Stored data entries:
____

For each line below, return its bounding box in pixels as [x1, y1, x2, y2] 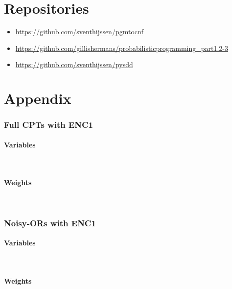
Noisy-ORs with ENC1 [4, 217, 96, 229]
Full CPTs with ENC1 [4, 119, 93, 131]
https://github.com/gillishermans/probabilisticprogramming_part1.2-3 [15, 43, 228, 53]
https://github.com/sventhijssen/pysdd [15, 59, 133, 70]
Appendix [4, 88, 71, 108]
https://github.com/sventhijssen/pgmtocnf [15, 26, 144, 37]
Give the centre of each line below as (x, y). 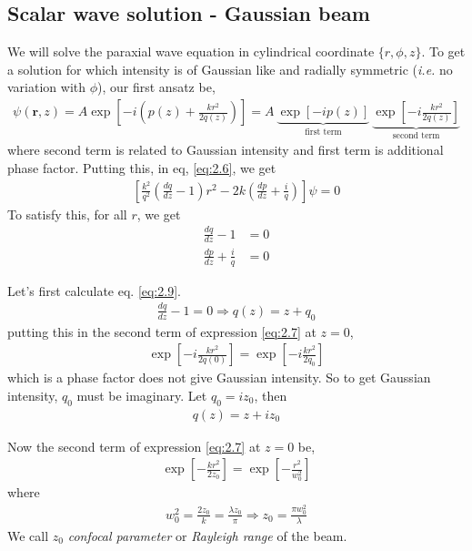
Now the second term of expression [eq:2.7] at (134, 446)
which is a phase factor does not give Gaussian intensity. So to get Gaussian (219, 378)
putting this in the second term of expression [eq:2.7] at (162, 331)
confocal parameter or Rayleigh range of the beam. (207, 535)
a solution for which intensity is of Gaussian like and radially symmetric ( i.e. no (230, 69)
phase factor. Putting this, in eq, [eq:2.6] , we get (142, 168)
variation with (47, 87)
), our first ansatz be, (156, 87)
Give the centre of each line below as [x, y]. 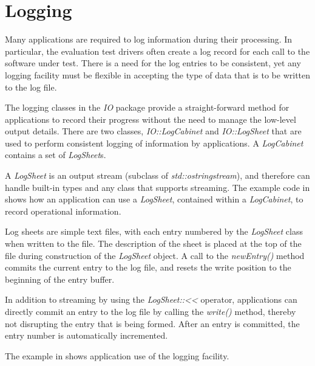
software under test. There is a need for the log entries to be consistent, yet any [153, 63]
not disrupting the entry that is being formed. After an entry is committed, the [152, 323]
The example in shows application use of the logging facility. [117, 355]
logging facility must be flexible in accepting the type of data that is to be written [158, 74]
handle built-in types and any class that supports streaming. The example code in [157, 187]
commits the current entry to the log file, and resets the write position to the [148, 267]
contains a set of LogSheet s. [56, 155]
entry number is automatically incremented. [86, 335]
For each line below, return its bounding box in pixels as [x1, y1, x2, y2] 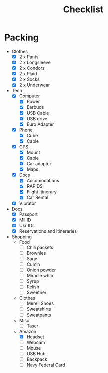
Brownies [26, 250, 46, 256]
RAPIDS [26, 183, 43, 189]
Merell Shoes [26, 300, 54, 306]
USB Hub [26, 350, 46, 356]
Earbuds [26, 104, 44, 110]
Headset [26, 334, 44, 340]
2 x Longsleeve [19, 59, 51, 65]
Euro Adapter [26, 121, 54, 127]
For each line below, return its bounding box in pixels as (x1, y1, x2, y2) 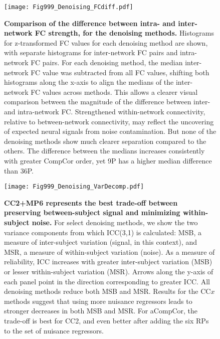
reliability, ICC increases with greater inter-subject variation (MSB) (4, 256, 212, 267)
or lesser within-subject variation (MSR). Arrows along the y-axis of (4, 266, 213, 276)
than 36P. (4, 165, 34, 176)
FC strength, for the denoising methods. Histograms (35, 28, 214, 38)
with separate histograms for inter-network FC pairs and (4, 47, 178, 58)
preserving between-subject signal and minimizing (4, 207, 180, 218)
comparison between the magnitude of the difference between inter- (4, 96, 210, 107)
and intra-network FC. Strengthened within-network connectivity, (4, 106, 205, 116)
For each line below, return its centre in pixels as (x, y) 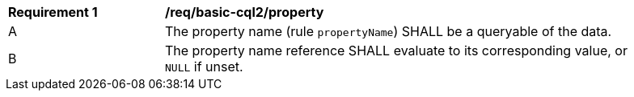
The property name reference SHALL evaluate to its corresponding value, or (396, 51)
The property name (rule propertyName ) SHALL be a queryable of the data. (389, 31)
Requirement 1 (53, 12)
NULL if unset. (204, 67)
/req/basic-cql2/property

____

All lines from the one with "The property name (rule" to the end of the entries above are to be written out exactly, the first and last included.

**Solution to the exercise:**
The property name (rule propertyName ) SHALL be a queryable of the data. (389, 31)
Requirement 1 (53, 12)
NULL if unset. (204, 67)
/req/basic-cql2/property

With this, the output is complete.